■ AVAILABLE DATA ■
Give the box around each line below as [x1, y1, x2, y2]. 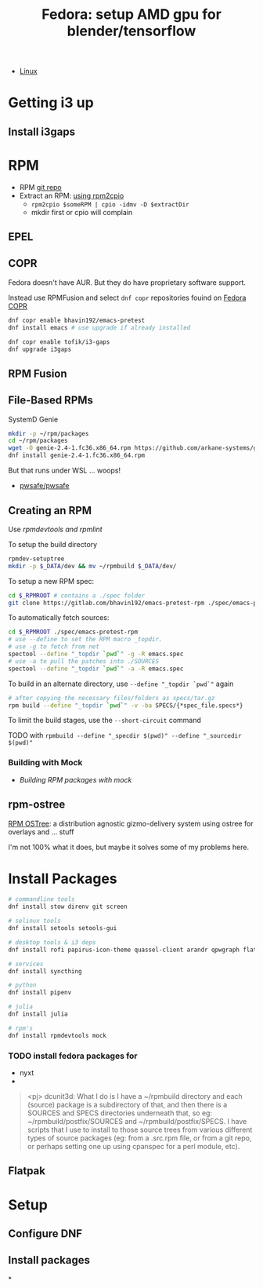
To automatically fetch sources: [8, 613, 110, 622]
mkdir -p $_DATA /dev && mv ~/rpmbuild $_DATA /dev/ [8, 562, 177, 570]
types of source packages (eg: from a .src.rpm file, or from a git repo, [27, 1133, 252, 1143]
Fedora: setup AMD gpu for [41, 5, 222, 24]
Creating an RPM [8, 504, 92, 517]
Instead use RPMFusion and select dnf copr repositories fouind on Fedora [8, 293, 247, 302]
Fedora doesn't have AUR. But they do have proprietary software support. [8, 277, 247, 287]
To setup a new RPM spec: [8, 576, 95, 586]
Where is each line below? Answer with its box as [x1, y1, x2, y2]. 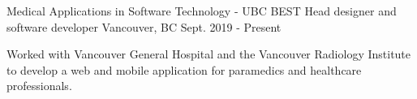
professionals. [6, 77, 72, 94]
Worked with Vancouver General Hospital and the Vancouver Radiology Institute [6, 45, 411, 62]
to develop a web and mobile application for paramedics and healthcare [6, 61, 362, 78]
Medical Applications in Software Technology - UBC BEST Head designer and [6, 2, 397, 19]
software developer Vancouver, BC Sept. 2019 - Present [6, 18, 282, 35]
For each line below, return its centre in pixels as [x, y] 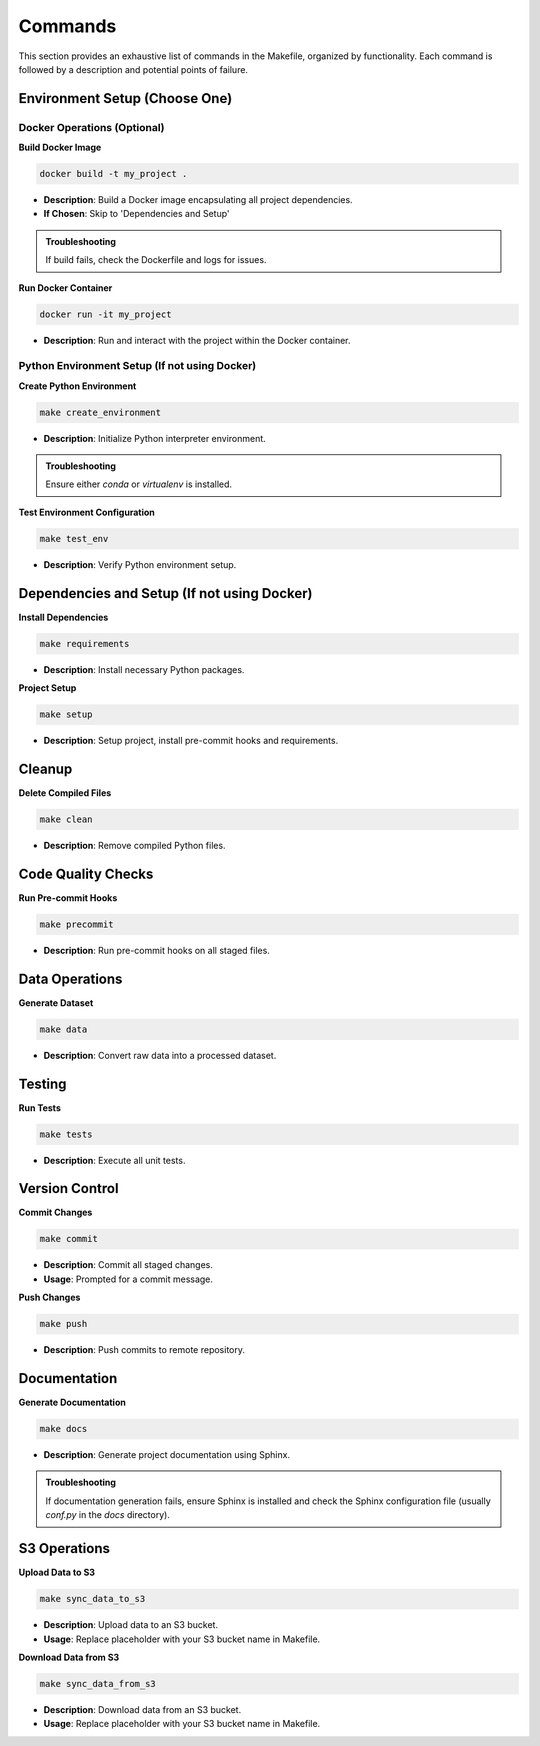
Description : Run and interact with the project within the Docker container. [197, 340]
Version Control [68, 1188]
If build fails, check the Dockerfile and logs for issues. [156, 260]
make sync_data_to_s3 [92, 1599]
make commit [69, 1239]
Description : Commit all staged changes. [128, 1265]
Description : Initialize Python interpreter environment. [155, 438]
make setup [66, 714]
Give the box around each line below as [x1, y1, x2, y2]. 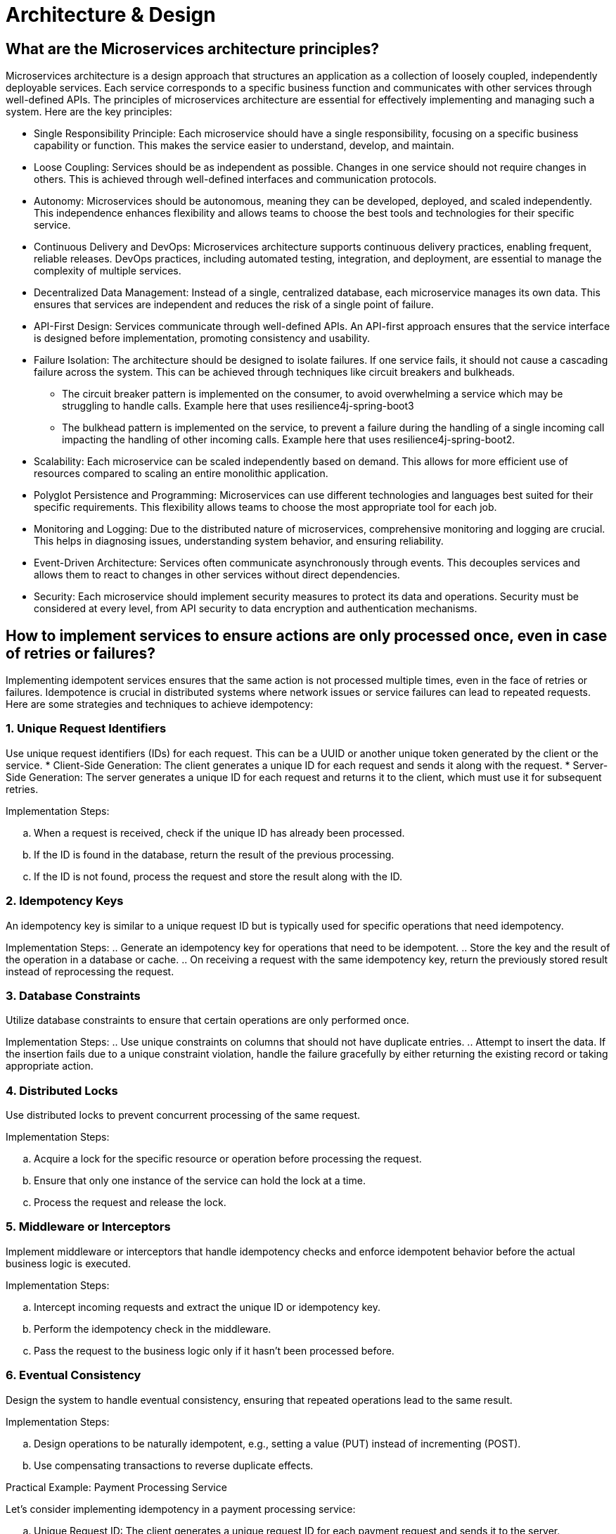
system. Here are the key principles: [6, 106, 172, 118]
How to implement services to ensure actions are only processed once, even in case [6, 626, 608, 645]
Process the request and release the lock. [34, 1196, 226, 1209]
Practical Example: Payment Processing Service [6, 1481, 227, 1493]
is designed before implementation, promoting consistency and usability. [34, 332, 371, 345]
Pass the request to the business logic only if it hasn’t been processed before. [34, 1344, 394, 1357]
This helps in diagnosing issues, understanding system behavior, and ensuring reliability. [34, 535, 444, 547]
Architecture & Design [6, 3, 216, 27]
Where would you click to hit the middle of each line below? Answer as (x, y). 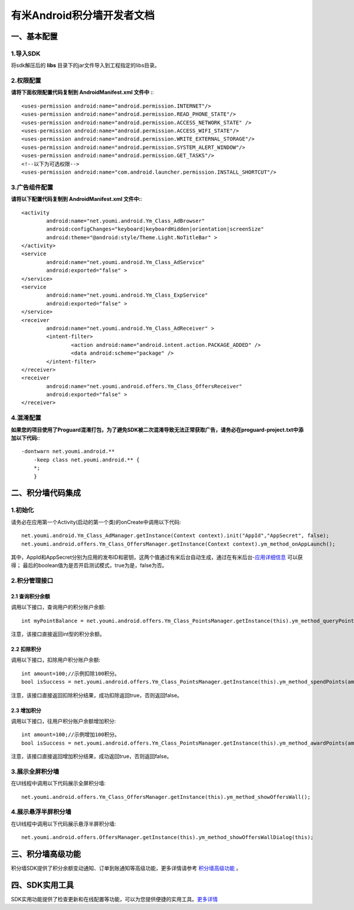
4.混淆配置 (26, 418)
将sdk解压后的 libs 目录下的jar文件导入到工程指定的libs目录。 (86, 66)
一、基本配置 (34, 36)
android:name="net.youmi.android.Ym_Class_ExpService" (127, 295)
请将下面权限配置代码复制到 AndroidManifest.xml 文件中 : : (82, 92)
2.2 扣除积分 (26, 649)
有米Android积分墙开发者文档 (83, 15)
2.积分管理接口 (32, 581)
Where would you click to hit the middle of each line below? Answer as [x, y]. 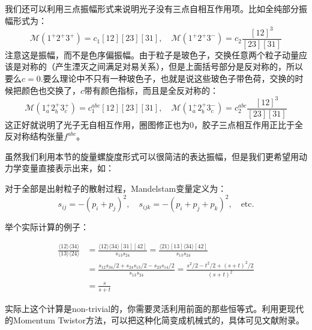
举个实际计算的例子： [47, 227]
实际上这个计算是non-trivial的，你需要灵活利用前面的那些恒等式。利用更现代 [154, 308]
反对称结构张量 [34, 136]
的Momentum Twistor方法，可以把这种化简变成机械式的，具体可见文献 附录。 [155, 320]
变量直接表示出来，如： [67, 168]
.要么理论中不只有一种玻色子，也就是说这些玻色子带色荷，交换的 [168, 78]
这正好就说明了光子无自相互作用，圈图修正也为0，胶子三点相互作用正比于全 [154, 124]
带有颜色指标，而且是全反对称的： [151, 90]
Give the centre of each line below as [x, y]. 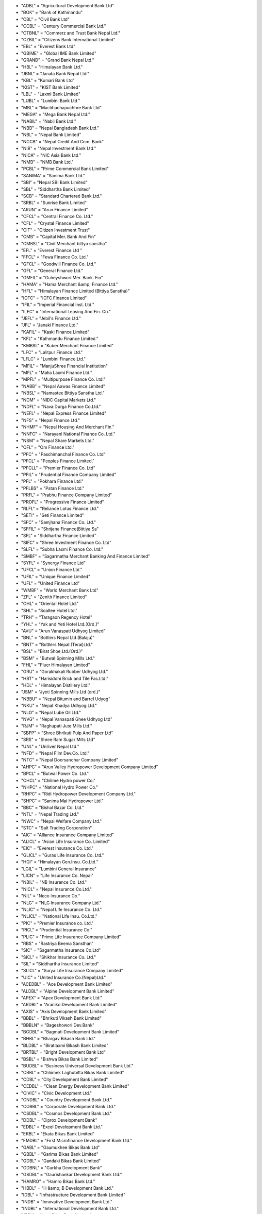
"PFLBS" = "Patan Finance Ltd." [53, 488]
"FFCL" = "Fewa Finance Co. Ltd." [55, 257]
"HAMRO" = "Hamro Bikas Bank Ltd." [58, 1181]
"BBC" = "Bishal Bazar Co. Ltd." [53, 808]
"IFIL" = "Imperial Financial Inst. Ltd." [58, 305]
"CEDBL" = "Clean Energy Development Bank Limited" [75, 1086]
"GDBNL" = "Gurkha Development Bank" [62, 1167]
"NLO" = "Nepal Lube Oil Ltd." [51, 712]
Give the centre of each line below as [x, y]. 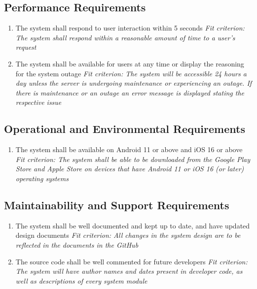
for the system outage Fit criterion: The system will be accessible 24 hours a [131, 73]
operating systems [42, 178]
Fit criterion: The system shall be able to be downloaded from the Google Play [133, 159]
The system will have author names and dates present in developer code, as [129, 271]
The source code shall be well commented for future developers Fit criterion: [131, 261]
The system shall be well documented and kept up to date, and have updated [133, 225]
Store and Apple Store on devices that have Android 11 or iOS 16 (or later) [130, 169]
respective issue [38, 102]
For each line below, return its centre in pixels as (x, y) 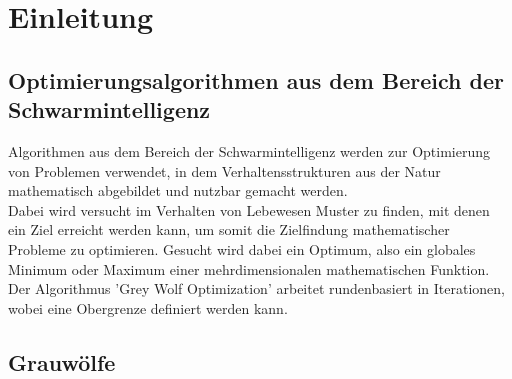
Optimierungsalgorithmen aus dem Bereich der (256, 79)
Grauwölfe (62, 361)
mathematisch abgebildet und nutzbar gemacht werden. (178, 190)
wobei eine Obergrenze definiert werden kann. (148, 307)
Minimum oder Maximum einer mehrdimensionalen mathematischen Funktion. (249, 268)
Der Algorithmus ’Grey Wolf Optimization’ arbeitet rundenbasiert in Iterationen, (257, 288)
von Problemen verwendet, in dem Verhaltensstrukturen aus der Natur (224, 170)
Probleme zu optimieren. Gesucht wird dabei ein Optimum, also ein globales (242, 248)
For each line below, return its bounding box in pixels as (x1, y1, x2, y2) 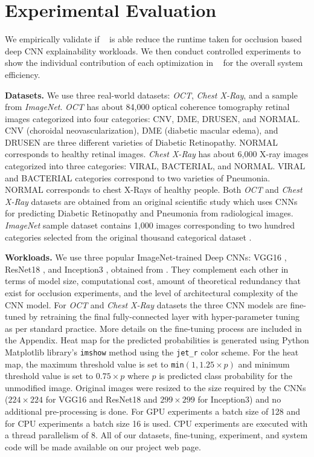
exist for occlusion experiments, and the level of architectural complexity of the (5, 287, 298, 299)
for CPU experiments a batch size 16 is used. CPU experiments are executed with (5, 416, 308, 429)
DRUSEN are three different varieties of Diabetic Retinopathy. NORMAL (5, 135, 278, 148)
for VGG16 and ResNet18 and (45, 393, 158, 406)
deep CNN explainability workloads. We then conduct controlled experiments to (5, 44, 301, 57)
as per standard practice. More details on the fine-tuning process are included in (5, 322, 302, 334)
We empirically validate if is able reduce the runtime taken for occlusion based (5, 33, 302, 45)
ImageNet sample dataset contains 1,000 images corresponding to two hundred (5, 219, 295, 232)
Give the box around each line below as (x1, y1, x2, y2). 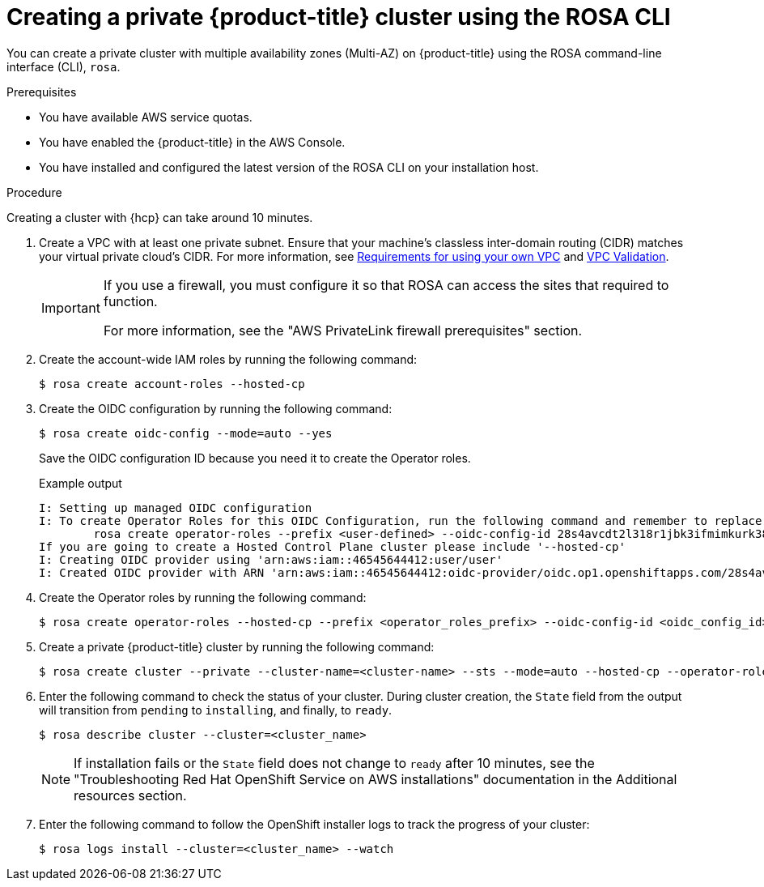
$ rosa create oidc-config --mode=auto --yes (39, 426, 333, 440)
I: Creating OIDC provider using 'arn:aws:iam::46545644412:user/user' (39, 552, 503, 566)
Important (41, 299, 100, 316)
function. (103, 292, 158, 309)
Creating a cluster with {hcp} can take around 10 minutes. (6, 210, 313, 224)
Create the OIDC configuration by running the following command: (39, 401, 393, 416)
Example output (39, 475, 122, 490)
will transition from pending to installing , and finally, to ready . (39, 702, 393, 717)

■ ASSIGNMENT ■
Return the entries above exactly and in full; do not include images.

■ ANSWER TO THIS EXERCISE ■
Give the box around each line below as [x1, y1, x2, y2]. 
To automatically fetch sources: [8, 613, 110, 622]
mkdir -p $_DATA /dev && mv ~/rpmbuild $_DATA /dev/ [8, 562, 177, 570]
types of source packages (eg: from a .src.rpm file, or from a git repo, [27, 1133, 252, 1143]
Fedora: setup AMD gpu for [41, 5, 222, 24]
Creating an RPM [8, 504, 92, 517]
Instead use RPMFusion and select dnf copr repositories fouind on Fedora [8, 293, 247, 302]
Fedora doesn't have AUR. But they do have proprietary software support. [8, 277, 247, 287]
To setup a new RPM spec: [8, 576, 95, 586]
Where is each line below? Answer with its box as [x1, y1, x2, y2]. 
professionals. [6, 77, 72, 94]
Worked with Vancouver General Hospital and the Vancouver Radiology Institute [6, 45, 411, 62]
to develop a web and mobile application for paramedics and healthcare [6, 61, 362, 78]
Medical Applications in Software Technology - UBC BEST Head designer and [6, 2, 397, 19]
software developer Vancouver, BC Sept. 2019 - Present [6, 18, 282, 35]
For each line below, return its centre in pixels as [x, y] 
Description : Run and interact with the project within the Docker container. [197, 340]
Version Control [68, 1188]
If build fails, check the Dockerfile and logs for issues. [156, 260]
make sync_data_to_s3 [92, 1599]
make commit [69, 1239]
Description : Commit all staged changes. [128, 1265]
Description : Initialize Python interpreter environment. [155, 438]
make setup [66, 714]
Give the box around each line below as [x1, y1, x2, y2]. 
system. Here are the key principles: [6, 106, 172, 118]
How to implement services to ensure actions are only processed once, even in case [6, 626, 608, 645]
Process the request and release the lock. [34, 1196, 226, 1209]
Practical Example: Payment Processing Service [6, 1481, 227, 1493]
is designed before implementation, promoting consistency and usability. [34, 332, 371, 345]
Pass the request to the business logic only if it hasn’t been processed before. [34, 1344, 394, 1357]
This helps in diagnosing issues, understanding system behavior, and ensuring reliability. [34, 535, 444, 547]
Architecture & Design [6, 3, 216, 27]
Where would you click to hit the middle of each line below? Answer as (x, y). 
4.混淆配置 (26, 418)
将sdk解压后的 libs 目录下的jar文件导入到工程指定的libs目录。 (86, 66)
一、基本配置 (34, 36)
android:name="net.youmi.android.Ym_Class_ExpService" (127, 295)
请将下面权限配置代码复制到 AndroidManifest.xml 文件中 : : (82, 92)
2.2 扣除积分 (26, 649)
有米Android积分墙开发者文档 (83, 15)
2.积分管理接口 (32, 581)
Where would you click to hit the middle of each line below? Answer as [x, y]. 
举个实际计算的例子： [47, 227]
实际上这个计算是non-trivial的，你需要灵活利用前面的那些恒等式。利用更现代 [154, 308]
反对称结构张量 [34, 136]
的Momentum Twistor方法，可以把这种化简变成机械式的，具体可见文献 附录。 [155, 320]
变量直接表示出来，如： [67, 168]
.要么理论中不只有一种玻色子，也就是说这些玻色子带色荷，交换的 [168, 78]
这正好就说明了光子无自相互作用，圈图修正也为0，胶子三点相互作用正比于全 [154, 124]
带有颜色指标，而且是全反对称的： [151, 90]
Give the centre of each line below as [x, y]. 
"PFLBS" = "Patan Finance Ltd." [53, 488]
"FFCL" = "Fewa Finance Co. Ltd." [55, 257]
"HAMRO" = "Hamro Bikas Bank Ltd." [58, 1181]
"BBC" = "Bishal Bazar Co. Ltd." [53, 808]
"IFIL" = "Imperial Financial Inst. Ltd." [58, 305]
"CEDBL" = "Clean Energy Development Bank Limited" [75, 1086]
"GDBNL" = "Gurkha Development Bank" [62, 1167]
"NLO" = "Nepal Lube Oil Ltd." [51, 712]
Give the centre of each line below as [x, y]. 
for the system outage Fit criterion: The system will be accessible 24 hours a [131, 73]
operating systems [42, 178]
Fit criterion: The system shall be able to be downloaded from the Google Play [133, 159]
The system will have author names and dates present in developer code, as [129, 271]
The source code shall be well commented for future developers Fit criterion: [131, 261]
The system shall be well documented and kept up to date, and have updated [133, 225]
Store and Apple Store on devices that have Android 11 or iOS 16 (or later) [130, 169]
respective issue [38, 102]
For each line below, return its centre in pixels as (x, y) 
Optimierungsalgorithmen aus dem Bereich der (256, 79)
Grauwölfe (62, 361)
mathematisch abgebildet und nutzbar gemacht werden. (178, 190)
wobei eine Obergrenze definiert werden kann. (148, 307)
Minimum oder Maximum einer mehrdimensionalen mathematischen Funktion. (249, 268)
Der Algorithmus ’Grey Wolf Optimization’ arbeitet rundenbasiert in Iterationen, (257, 288)
von Problemen verwendet, in dem Verhaltensstrukturen aus der Natur (224, 170)
Probleme zu optimieren. Gesucht wird dabei ein Optimum, also ein globales (242, 248)
For each line below, return its bounding box in pixels as (x1, y1, x2, y2) 
exist for occlusion experiments, and the level of architectural complexity of the (5, 287, 298, 299)
for CPU experiments a batch size 16 is used. CPU experiments are executed with (5, 416, 308, 429)
DRUSEN are three different varieties of Diabetic Retinopathy. NORMAL (5, 135, 278, 148)
for VGG16 and ResNet18 and (45, 393, 158, 406)
deep CNN explainability workloads. We then conduct controlled experiments to (5, 44, 301, 57)
as per standard practice. More details on the fine-tuning process are included in (5, 322, 302, 334)
We empirically validate if is able reduce the runtime taken for occlusion based (5, 33, 302, 45)
ImageNet sample dataset contains 1,000 images corresponding to two hundred (5, 219, 295, 232)
Give the box around each line below as (x1, y1, x2, y2). 
$ rosa create oidc-config --mode=auto --yes (39, 426, 333, 440)
I: Creating OIDC provider using 'arn:aws:iam::46545644412:user/user' (39, 552, 503, 566)
Important (41, 299, 100, 316)
function. (103, 292, 158, 309)
Creating a cluster with {hcp} can take around 10 minutes. (6, 210, 313, 224)
Create the OIDC configuration by running the following command: (39, 401, 393, 416)
Example output (39, 475, 122, 490)
will transition from pending to installing , and finally, to ready . (39, 702, 393, 717)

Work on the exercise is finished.